The hardest part was finding the damn capacitors. I had to drive to three different stores and deep into the valley to find the proper ones. Samsung must be screwing a lot of people if that one 1,000 MF size is selling out. So if you own a Samsung HDTV, bookmark this video because you will get fucked eventually. Repairing it yourself will set you back around $25-$30 if you don’t own a soldering iron. That’s about $370 cheaper than paying someone. A couple of notes about this instructional: it doesn’t mention that there’s a positive and negative wire on the capacitor. When putting in the new capacitors, make sure the white stripe is aligned to the thick black mark on the circuit board. Also, his TV is only a year old. If your TV is older, like mine, removing the old solder will leave a bit more gunk. Don’t skip that last step in part two where he cleans his circuit board with alcohol, it’s better to be safe than sorry. Anyway, my TV works like new now. Real World: DC, you will get watched tonight.

12:30 pm

Subway

1 foot-long chicken breast sandwich on white

1 can of Diet Coke

5 pm

1 brownie

8:30 pm

chicken paprikash over egg noodles

2 glasses of Dry Creek zinfandel

1 can of Diet Pepsi

I went to Budapest this past summer and I naturally came back with paprika. It also sat unused on my pantry shelf for six months. Today, I ended up with four pounds of chicken breasts that I had no idea what to do with. Then I remembered my unused paprika and a delicious chicken paprikash dish that Abigail ate at a fancy restaurant we went to in Budapest. It was deconstructed, with foams made out of paprika, cream and parsley that was arranged in a pretty color scheme of the Hungarian flag. Since I don’t have the skills or CO2 canisters to make foams, so I couldn’t recreate that dish. I went with the more traditional route instead, though I should note that a proper Hungarian paprikash doesn’t have tomatoes or bell peppers. I used tomatoes because I liked the flavors, and bell peppers because they were in my fridge and had to be used soon. Also, I used olive oil instead of butter. I realize that I forced quite a bit of Italian touches into my Hungarian dish, just like Mussolini and World War II. On that note…

Chicken Paprikash recipe

– Cut two chicken breasts into 1″ pieces and season with salt and pepper.

– Combine flour, salt, pepper and enough paprika to tint it slightly pink. I prefer sweet paprika for this dish, but hot will work. Neither of them are actually that spicy. Hot means the peppers for the paprika were smoked, unlike sweet.

– Heat a stainless steel skillet with olive oil (not extra virgin, which has too low of a smoke point and will taste bitter if cooked too hard) or butter. Dredge the chicken pieces in seasoned flour, shake off excess, brown in the pan and reserve.
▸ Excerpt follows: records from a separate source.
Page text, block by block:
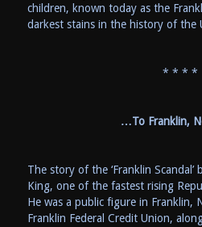
children, known today as the
darkest stains in the history of the
* * * *
…To Franklin,
The story of the ‘Franklin Scandal’
King, one of the fastest rising
He was a public figure in Franklin,
Franklin Federal Credit Union,

– Pour a bit more oil into the same pan and add two cloves chopped garlic and one diced onion. Season the onions, and sprinkle just enough paprika to coat the onions and sweat over medium-low heat. When onions are translucent, add one diced bell peppers and a handful of diced, peeled and seeded tomatoes (I splurge on San Marzano tomatoes and I think is worth the extra couple of dollars. You can eyeball the amount, depending on taste, and even add tomato paste if you want).
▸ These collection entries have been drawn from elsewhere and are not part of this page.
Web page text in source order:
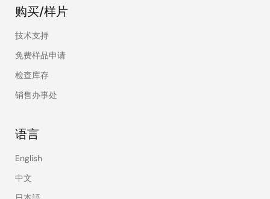
购买/样片
技术支持
免费样品申请
检查库存
销售办事处
语言
English
中文
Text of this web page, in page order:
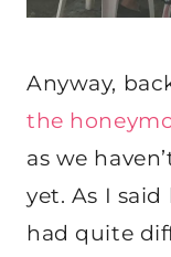
Anyway,
the
as we
yet. As I
had quite
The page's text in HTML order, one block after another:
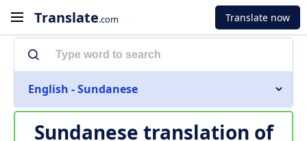
Translate.com Translate now
English - Sundanese
Sundanese translation of
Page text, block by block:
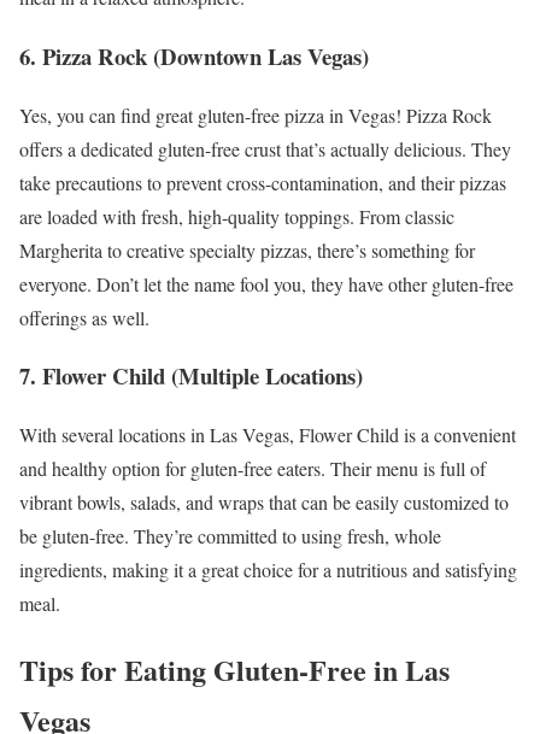
6. Pizza Rock (Downtown Las Vegas)
Yes, you can find great gluten-free pizza in Vegas! Pizza Rock
offers a dedicated gluten-free crust that’s actually delicious. They
take precautions to prevent cross-contamination, and their pizzas
are loaded with fresh, high-quality toppings. From classic
Margherita to creative specialty pizzas, there’s something for
everyone. Don’t let the name fool you, they have other gluten-free
offerings as well.
7. Flower Child (Multiple Locations)
With several locations in Las Vegas, Flower Child is a convenient
and healthy option for gluten-free eaters. Their menu is full of
vibrant bowls, salads, and wraps that can be easily customized to
be gluten-free. They’re committed to using fresh, whole
ingredients, making it a great choice for a nutritious and satisfying
meal.
Tips for Eating Gluten-Free in Las
Vegas

– Pour just enough chicken stock to cover the vegetables. Mix in thyme and cumin. I would’ve added marjoram too if I had that. Add back the cooked chicken pieces, simmer and reduce.

– Put a spoonful of sour cream in a bowl and season with a bit more paprika, salt and pepper. Take some of the cooking liquid and mix into the sour cream to raise it’s temperature. When the paprikash is partially reduced, stir in the sour cream. Tempering the sour cream keeps it from curdling in high heat, and the texture will be silkier.

– Once the sauce thickens (shouldn’t take longer than 15-20 minutes total), serve over egg noodles, which is traditional, or cooked rice. Season to taste. Put a dollop of sour cream on top. For an honest Hungarian paprikash, omit tomatoes and bell peppers.

I made enough for four servings, so I invited a friend over to share. My roommate broke out a $30 bottle of wine from a SAG Award gift basket and it was the perfect accompaniment.